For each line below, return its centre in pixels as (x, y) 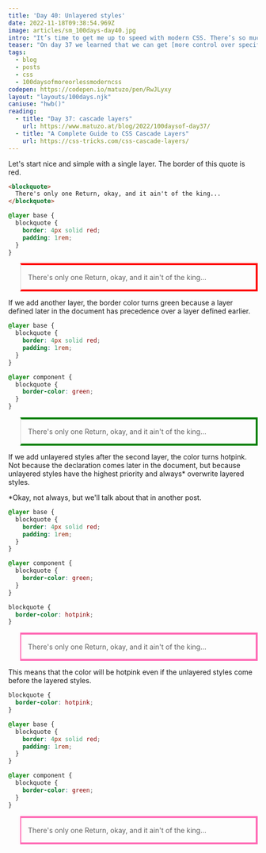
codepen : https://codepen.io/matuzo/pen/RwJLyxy (90, 89)
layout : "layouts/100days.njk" (60, 97)
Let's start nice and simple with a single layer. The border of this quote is (127, 163)
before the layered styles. (50, 681)
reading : (23, 112)
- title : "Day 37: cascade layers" (74, 119)
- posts (28, 67)
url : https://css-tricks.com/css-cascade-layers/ (106, 141)
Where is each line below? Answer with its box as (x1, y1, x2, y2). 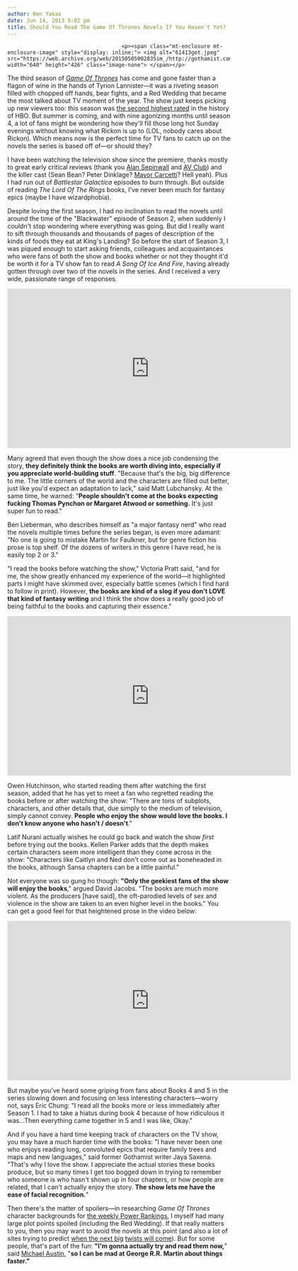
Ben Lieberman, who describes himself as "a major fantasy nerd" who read (7, 520, 227, 529)
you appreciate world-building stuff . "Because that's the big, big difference (7, 469, 230, 478)
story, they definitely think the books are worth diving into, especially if (7, 461, 221, 470)
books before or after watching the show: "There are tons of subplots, (7, 797, 212, 805)
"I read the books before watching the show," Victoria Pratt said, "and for (7, 564, 220, 573)
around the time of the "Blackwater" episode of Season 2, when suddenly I (7, 214, 226, 223)
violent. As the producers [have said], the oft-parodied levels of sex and (7, 892, 217, 900)
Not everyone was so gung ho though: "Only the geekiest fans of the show (7, 877, 229, 885)
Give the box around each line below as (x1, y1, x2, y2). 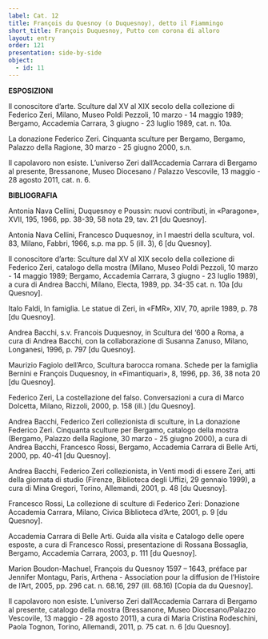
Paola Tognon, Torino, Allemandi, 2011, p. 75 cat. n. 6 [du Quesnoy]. (8, 621, 232, 631)
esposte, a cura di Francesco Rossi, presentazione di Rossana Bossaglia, (8, 540, 249, 549)
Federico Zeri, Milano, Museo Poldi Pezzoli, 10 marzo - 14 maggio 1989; (8, 110, 244, 119)
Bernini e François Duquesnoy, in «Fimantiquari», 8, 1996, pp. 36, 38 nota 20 (8, 368, 261, 378)
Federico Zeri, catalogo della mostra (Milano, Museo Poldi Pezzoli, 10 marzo (8, 262, 258, 272)
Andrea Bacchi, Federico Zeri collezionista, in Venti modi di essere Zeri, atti (8, 466, 256, 476)
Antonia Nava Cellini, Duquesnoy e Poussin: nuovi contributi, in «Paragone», (8, 206, 260, 215)
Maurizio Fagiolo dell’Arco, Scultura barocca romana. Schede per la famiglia (8, 360, 258, 369)
----------
Exercise:
Leaving out all lines before the one containing "Antonia Nava Cellini, Duquesnoy", copy that line and the rest through the end of the listing above exactly.

Solution:
Antonia Nava Cellini, Duquesnoy e Poussin: nuovi contributi, in «Paragone», (8, 206, 260, 215)
Maurizio Fagiolo dell’Arco, Scultura barocca romana. Schede per la famiglia (8, 360, 258, 369)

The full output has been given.